[WHAT IS EXPECTED]: Where a line in the entries below contains the word "your", count it. Return the total alone.

··· DATA FOR PROCESSING

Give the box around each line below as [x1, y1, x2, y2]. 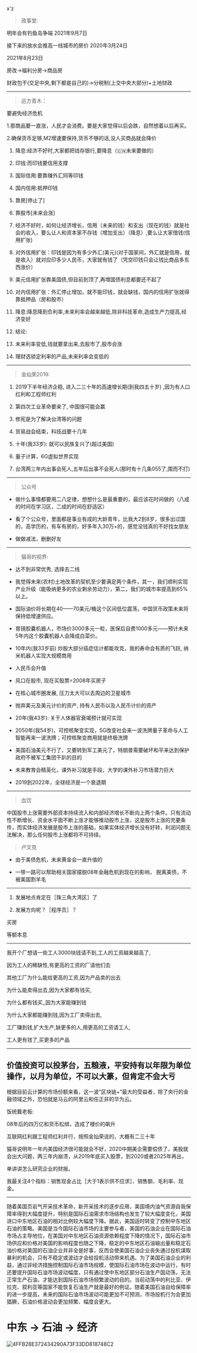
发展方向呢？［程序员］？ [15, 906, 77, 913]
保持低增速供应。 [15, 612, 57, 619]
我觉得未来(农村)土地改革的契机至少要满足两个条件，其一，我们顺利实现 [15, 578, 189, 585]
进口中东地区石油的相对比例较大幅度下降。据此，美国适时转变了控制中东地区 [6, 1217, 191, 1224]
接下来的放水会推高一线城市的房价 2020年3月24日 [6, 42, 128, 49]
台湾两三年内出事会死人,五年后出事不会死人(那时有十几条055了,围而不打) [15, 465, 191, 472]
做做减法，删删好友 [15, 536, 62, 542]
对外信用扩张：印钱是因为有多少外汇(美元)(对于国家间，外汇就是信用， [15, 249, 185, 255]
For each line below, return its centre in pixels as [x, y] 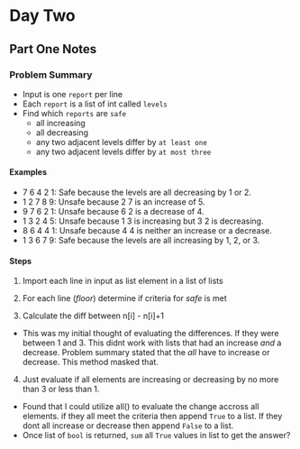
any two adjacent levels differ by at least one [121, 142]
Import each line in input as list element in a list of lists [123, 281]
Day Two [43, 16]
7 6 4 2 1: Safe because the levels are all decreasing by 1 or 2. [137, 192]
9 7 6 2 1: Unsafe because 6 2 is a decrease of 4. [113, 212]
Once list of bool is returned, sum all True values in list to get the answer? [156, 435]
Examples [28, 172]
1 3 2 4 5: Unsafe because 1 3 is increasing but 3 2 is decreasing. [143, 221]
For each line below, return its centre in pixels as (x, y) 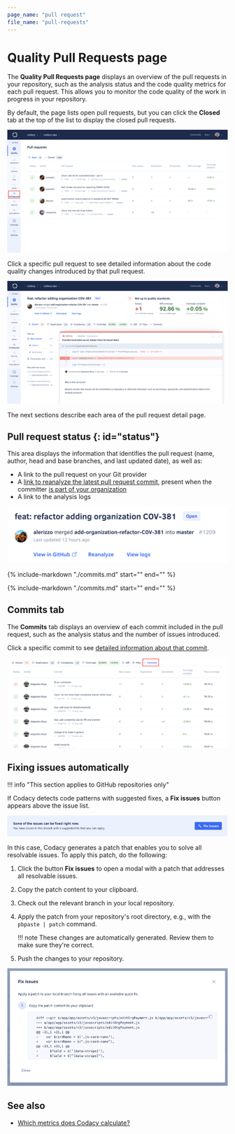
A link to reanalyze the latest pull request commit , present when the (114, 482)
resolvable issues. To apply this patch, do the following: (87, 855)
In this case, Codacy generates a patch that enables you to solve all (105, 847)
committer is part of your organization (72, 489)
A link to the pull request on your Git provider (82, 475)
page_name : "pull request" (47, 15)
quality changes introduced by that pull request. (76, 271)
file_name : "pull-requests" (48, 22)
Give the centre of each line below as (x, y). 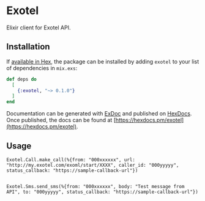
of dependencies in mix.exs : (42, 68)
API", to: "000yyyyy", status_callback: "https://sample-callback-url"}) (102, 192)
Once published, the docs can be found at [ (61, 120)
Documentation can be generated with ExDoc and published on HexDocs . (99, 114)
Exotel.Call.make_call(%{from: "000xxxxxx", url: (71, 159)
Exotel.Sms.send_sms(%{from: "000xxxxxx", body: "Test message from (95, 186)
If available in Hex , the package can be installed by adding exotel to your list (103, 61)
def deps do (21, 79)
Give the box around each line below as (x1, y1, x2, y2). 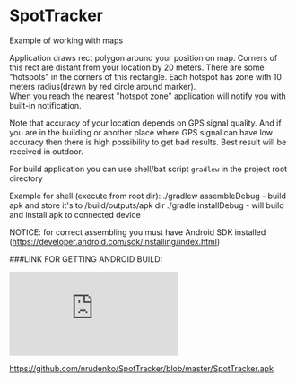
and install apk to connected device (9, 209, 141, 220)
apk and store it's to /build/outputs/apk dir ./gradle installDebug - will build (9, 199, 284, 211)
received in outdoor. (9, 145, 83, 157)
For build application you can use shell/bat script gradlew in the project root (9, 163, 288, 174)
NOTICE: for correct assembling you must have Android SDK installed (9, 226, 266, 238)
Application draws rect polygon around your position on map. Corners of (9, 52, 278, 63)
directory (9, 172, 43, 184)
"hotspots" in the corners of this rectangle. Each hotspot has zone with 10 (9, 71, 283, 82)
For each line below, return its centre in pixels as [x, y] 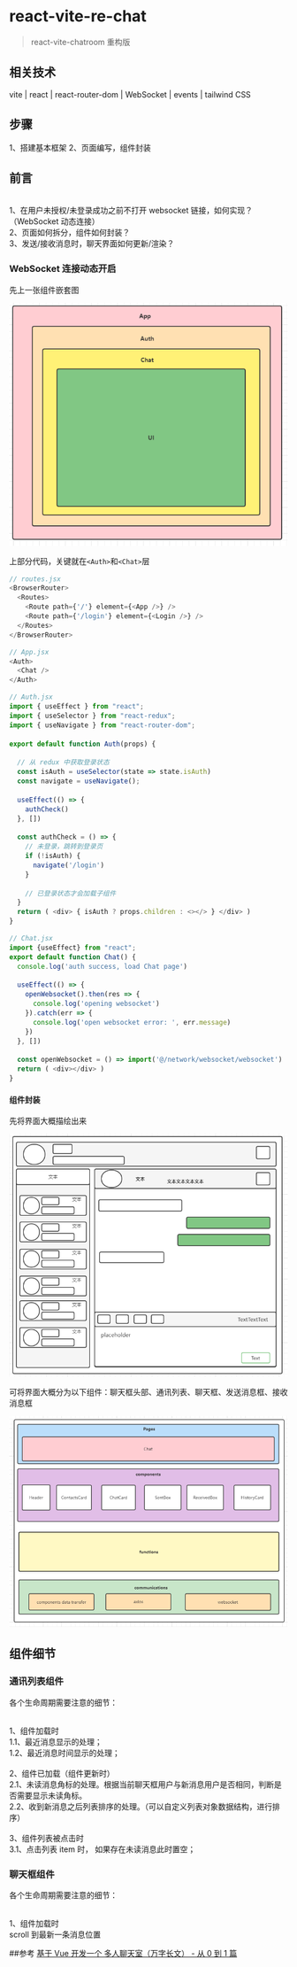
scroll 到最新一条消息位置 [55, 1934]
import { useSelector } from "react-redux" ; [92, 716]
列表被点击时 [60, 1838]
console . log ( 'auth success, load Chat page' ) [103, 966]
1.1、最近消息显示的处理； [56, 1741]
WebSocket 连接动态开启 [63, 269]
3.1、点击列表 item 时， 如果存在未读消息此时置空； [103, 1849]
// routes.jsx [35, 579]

······

[ANSWER TO THIS TASK]: 4